Hace unos años, Marcos López dirigió la película Ramón Ayala, sobre el gran compositor y cantor misionero, y lo puso en la escena porteña donde, curiosamente, había empezado su larga trayectoria en los años del primer gobierno de Juan Domingo Perón. Muchos nos soprendimos de que Ayala hubiera estado viviendo siempre en Buenos Aires y muchos otros se habrán sorprendido de que ese tipo, en la película una especie de gaucho rockstar, fuera el compositor de canciones que habían escuchado cientos de veces en las voces de cantantes reconocidas como Mercedes Sosa o Liliana Herrero, por nombrar sólo dos de las tantas y tantos versionistas que tiene.
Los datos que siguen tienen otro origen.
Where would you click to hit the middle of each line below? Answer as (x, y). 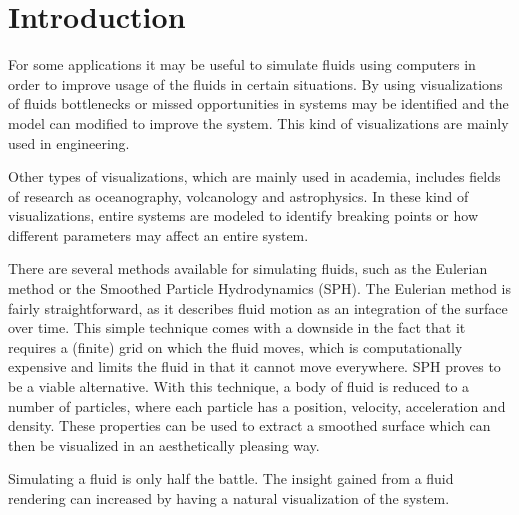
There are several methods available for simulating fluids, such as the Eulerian (248, 268)
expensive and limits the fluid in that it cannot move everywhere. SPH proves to (254, 366)
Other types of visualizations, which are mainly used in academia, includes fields (254, 176)
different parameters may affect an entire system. (158, 234)
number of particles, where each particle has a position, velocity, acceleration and (257, 405)
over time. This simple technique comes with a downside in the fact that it (237, 327)
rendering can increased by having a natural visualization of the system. (229, 498)
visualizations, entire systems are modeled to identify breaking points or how (243, 215)
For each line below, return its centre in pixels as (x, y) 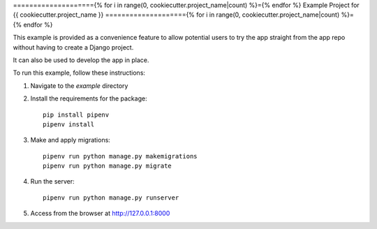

En el documental él habla, cuenta cosas, la génesis de algunas canciones, pero también se lo muestra desplegado en todos aquellos que siguen llevando su música a todas partes: desde un muchacho que vende cedés truchos en los colectivos hasta un grupo que toca a la vera de un río animando la tarde de los veraneantes. La película cuenta a Ayala pero sobre todo cuenta un universo creado por él como si fuera alguno de esos duendes montaraces de su infancia.
Hay un libro que podría ser el perfecto complemento de la película, Confesiones a partir de una casa asombrada, una memoir, una pieza breve y extraña publicada en 2015 por la editorial rosarina Serapis en colaboración con la EDUNAM, la editorial de la universidad de Misiones.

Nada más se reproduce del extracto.